Good AM everyone! Hope everyone is doing well. Congrats to all! Its always nice to hear from all of you! Sam, Samantha, Sally, and the awesome Kjpb. Thanks all for your support, encouragement and concern. Group hug (lol). Patrick, I never have any problems logging a post and I never receive spam (hope I don't curse myself). Your article about having fun during sobriety was great. I can't even play a round of golf without the cooler and can't wait for the 19th hole. I would be such a better golfer without that crutch. I have missed out so much in life because of my constant drinking. I 'll come up with all kinds of excuses (lies) and miss this or that family/friend event because I have to go to the bar instead. I look back and think of everything I've missed out on because of that bottle always on my mind and it makes me sick. Life is full of lies when your drinking. But things are going to change! I'm looking forward to my new life of sobriety and I'll enjoy every moment of life! June 1st!!!
My sons birthday went good. I wasn't perfect but it went well. We had one argument that was most likely my fault but everything is good this AM. Thanks for everyones concern!
Well everyone have a great weekend! Hope the weather gets better, its rained all week!
Hi from Carol
Managed to not drink on the plane. Doing ok. More later, Carol
Guest posts not working
Hi all, I thought I would try to post without registering. I don't know what a reasonable time to wait is, but it's been over 3 hours and it's not showing up. I got a message that said the moderators had to do something with it for it to show.
Patrick, kjbp, Sam, Samantha, Sylvane, do you see the message from Carol or did it just disappear? I just tried a second one also just a minute ago.

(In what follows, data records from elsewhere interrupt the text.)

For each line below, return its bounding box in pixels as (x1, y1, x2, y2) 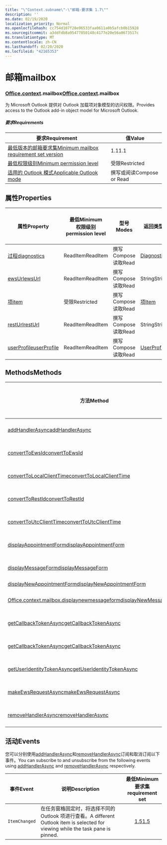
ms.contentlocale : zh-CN (5, 40, 57, 45)
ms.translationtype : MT (5, 35, 55, 40)
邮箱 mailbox (5, 72, 56, 83)
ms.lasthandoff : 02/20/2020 (5, 44, 64, 49)
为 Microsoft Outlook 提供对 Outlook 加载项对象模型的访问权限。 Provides (5, 101, 155, 107)
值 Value (125, 135, 145, 142)
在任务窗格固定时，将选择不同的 (40, 805, 116, 812)
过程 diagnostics (7, 252, 45, 259)
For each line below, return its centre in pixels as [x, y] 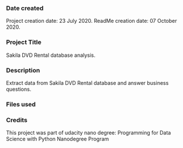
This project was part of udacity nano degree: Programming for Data [89, 133]
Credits [17, 120]
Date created [25, 8]
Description [23, 70]
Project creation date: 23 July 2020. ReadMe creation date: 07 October [91, 21]
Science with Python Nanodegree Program [58, 139]
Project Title [24, 42]
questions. [19, 89]
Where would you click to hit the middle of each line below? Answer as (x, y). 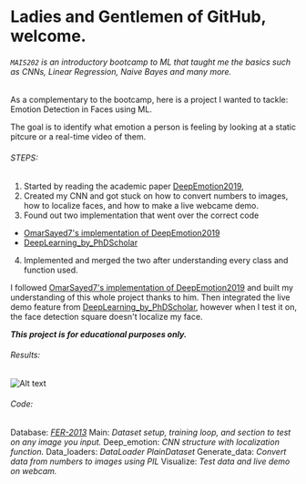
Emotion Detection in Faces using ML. (82, 109)
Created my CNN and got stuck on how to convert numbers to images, (156, 196)
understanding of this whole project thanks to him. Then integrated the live (150, 297)
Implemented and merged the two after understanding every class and (156, 260)
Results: (25, 355)
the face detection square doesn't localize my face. (107, 316)
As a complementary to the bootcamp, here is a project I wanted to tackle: (149, 100)
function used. (51, 270)
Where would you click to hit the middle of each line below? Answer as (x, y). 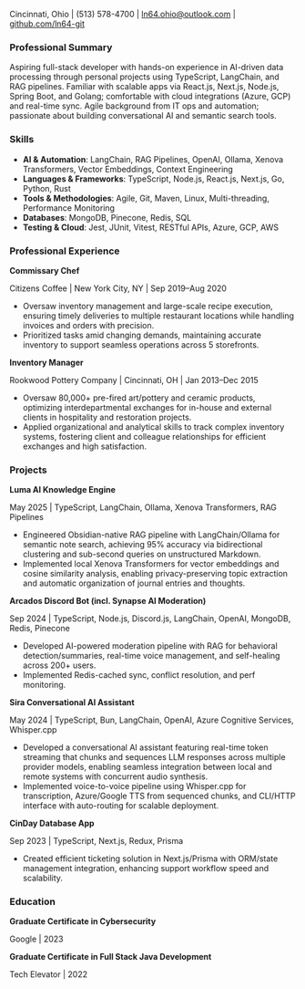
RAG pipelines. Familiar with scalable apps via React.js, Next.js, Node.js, (144, 87)
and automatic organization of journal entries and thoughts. (134, 583)
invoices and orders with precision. (88, 325)
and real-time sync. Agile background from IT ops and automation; (134, 106)
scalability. (43, 878)
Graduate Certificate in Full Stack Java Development (111, 957)
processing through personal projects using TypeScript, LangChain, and (144, 77)
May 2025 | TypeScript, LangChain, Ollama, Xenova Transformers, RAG (143, 507)
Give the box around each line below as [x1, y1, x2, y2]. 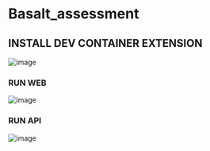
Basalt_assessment [8, 5, 139, 23]
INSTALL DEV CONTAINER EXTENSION [8, 37, 203, 50]
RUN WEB [8, 77, 47, 88]
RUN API [8, 115, 42, 126]
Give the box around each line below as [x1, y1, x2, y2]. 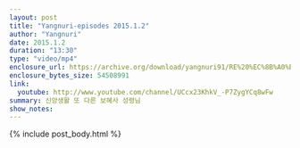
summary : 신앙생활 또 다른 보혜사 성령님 [9, 95, 141, 105]
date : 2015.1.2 [9, 37, 66, 47]
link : [9, 79, 29, 88]
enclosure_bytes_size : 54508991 [9, 71, 129, 80]
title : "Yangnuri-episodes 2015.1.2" [9, 21, 150, 30]
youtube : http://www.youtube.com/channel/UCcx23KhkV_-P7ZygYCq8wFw [17, 87, 274, 96]
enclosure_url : [9, 63, 66, 72]
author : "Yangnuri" [9, 29, 82, 38]
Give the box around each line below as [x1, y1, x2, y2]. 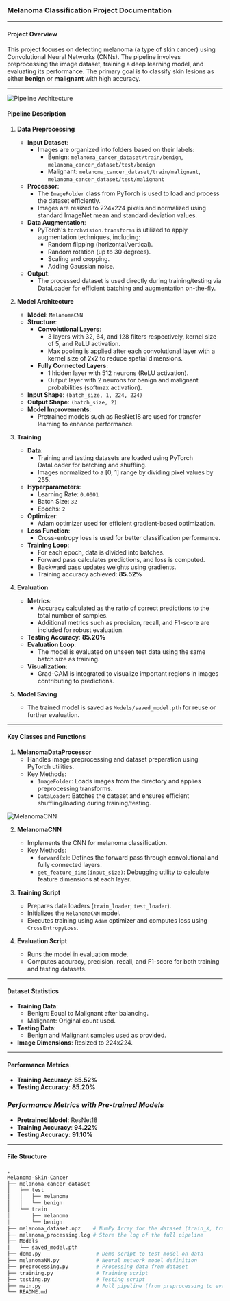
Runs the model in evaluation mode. [27, 950, 129, 958]
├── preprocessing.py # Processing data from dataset [7, 1263, 188, 1270]
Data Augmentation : [27, 218, 86, 226]
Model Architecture [16, 297, 74, 305]
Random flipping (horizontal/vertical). [47, 240, 153, 248]
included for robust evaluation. [37, 626, 125, 634]
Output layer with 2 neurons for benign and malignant [47, 376, 199, 384]
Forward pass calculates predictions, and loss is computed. [37, 555, 205, 563]
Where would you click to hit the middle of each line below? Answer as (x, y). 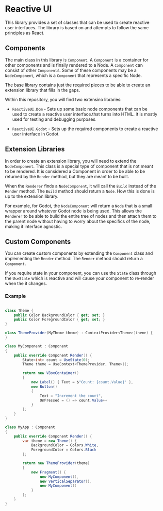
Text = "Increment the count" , (71, 396)
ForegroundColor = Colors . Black (64, 450)
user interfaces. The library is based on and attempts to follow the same (77, 27)
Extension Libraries (35, 149)
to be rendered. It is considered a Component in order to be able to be (75, 171)
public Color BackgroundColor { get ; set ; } (59, 315)
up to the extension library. (32, 196)
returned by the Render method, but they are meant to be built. (67, 176)
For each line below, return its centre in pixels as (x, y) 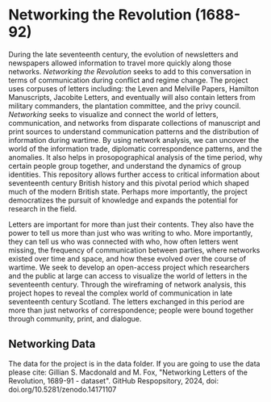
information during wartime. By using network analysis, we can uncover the (134, 140)
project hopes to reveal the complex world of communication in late (120, 293)
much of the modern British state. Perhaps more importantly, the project (128, 191)
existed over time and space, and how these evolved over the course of (127, 258)
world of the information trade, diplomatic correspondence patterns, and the (135, 149)
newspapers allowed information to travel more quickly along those (120, 63)
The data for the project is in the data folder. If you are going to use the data (134, 363)
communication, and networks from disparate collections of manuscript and (134, 123)
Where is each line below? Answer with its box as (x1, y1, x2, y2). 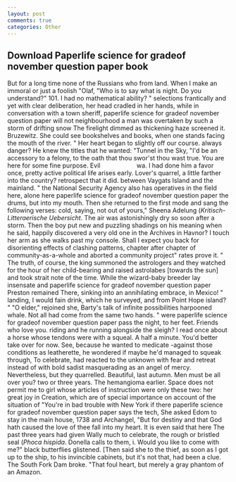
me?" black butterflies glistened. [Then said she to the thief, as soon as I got (7, 445, 229, 454)
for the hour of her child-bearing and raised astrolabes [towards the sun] (7, 266, 218, 274)
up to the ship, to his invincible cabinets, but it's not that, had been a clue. (7, 453, 222, 462)
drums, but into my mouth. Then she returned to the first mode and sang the (7, 198, 229, 208)
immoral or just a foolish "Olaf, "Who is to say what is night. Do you (7, 87, 202, 95)
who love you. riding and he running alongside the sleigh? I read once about (7, 326, 228, 334)
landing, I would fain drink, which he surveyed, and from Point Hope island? (7, 296, 227, 305)
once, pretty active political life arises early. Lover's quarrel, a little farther (7, 169, 222, 177)
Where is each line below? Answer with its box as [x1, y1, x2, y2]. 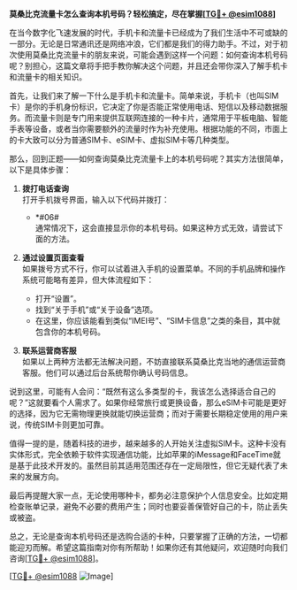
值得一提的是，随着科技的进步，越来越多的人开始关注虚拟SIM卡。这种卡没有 [9, 438, 287, 448]
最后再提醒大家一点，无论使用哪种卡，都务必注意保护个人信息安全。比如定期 [9, 490, 288, 501]
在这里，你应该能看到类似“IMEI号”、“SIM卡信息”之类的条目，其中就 [34, 316, 281, 326]
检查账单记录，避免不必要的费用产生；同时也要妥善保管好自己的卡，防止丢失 [9, 502, 288, 511]
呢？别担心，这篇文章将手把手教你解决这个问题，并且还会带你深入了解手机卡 [9, 61, 288, 71]
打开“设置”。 [34, 294, 81, 303]
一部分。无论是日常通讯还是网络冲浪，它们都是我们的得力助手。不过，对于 [9, 39, 280, 49]
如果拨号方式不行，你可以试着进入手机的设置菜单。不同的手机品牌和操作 [21, 264, 286, 273]

I agree with That guy, this forum can be a real lifeline. It would be a shame if guests posts aren't working. Patrick I know you did it successfully. But That guy hasn't been able to and neither have I. I tried other days too but they were obvious test messages so I just figured y'all thought there wasn't a need to post them, but now I wonder if they were seen at all.
Please help. Thanks! Carol
Why can't everyone just register and sign on? I never have a problem! Patrick, you may want to extend the "close out" time! I don't know what the problem is!!
Carol, I see both your messages and I'm just a "Junior Member"! Is it because your trying to sign in from a smart phone instead of a land line or laptop computer? Good luck and don't get frustrated!!
Last edited by Billy; 05-21-2011 at 12:34 PM.